2. It initializes variables `m` and `n` to store the number of rows and columns in the grid, respectively.
3. It defines a helper function `dfs` (depth-first search) that recursively marks all connected '1's as '0's to avoid counting the same island multiple times.
4. The main logic iterates through each cell in the grid. If the cell contains '1', it increments the island count `res`, calls the `dfs` function to mark all connected '1's, and finally returns the total number of islands.

### Data Structures Used:
1. **List:** The input grid is represented as a list of lists in Python.
2. **Recursion:** Depth-first search (DFS) is used to traverse and mark connected '1's.

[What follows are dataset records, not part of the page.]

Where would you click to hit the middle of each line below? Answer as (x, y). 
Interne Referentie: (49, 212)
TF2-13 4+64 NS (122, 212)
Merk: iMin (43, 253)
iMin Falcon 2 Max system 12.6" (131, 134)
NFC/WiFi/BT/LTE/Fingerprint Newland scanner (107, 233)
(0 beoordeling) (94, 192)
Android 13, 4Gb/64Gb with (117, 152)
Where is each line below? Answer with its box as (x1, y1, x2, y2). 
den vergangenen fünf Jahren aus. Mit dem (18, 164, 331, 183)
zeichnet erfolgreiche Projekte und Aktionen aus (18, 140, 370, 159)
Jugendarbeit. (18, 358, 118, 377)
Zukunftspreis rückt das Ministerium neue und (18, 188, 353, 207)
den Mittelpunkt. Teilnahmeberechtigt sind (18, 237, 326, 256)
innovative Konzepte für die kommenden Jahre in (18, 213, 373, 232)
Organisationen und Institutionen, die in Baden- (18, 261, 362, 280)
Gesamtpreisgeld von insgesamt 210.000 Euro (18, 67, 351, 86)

### Time Complexity Analysis:
- Let `m` be the number of rows and `n` be the number of columns in the grid.
- The code iterates through each cell in the grid once, resulting in a time complexity of O(m*n).
- The DFS function also visits each cell at most once, contributing to the overall linear time complexity.

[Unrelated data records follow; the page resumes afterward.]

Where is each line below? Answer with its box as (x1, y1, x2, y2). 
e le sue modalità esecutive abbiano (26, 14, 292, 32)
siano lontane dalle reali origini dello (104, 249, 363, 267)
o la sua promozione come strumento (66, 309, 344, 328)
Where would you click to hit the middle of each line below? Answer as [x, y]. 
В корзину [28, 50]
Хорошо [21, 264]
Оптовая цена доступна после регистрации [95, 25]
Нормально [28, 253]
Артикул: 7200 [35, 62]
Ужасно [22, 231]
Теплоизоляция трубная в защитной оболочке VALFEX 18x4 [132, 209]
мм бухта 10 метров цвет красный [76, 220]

### Space Complexity Analysis:
- The space complexity is determined by the recursive calls in the DFS function.
- In the worst-case scenario, if all cells are '1's and form separate islands, the maximum depth of recursion is O(m*n).
- Therefore, the space complexity is O(m*n) due to the recursive stack space.

### Overall:
- The code efficiently solves the problem by using DFS to traverse and count islands in the grid.
- It has a time complexity of O(m*n) and a space complexity of O(m*n).
- The solution is optimal in terms of time and space complexity for this specific problem.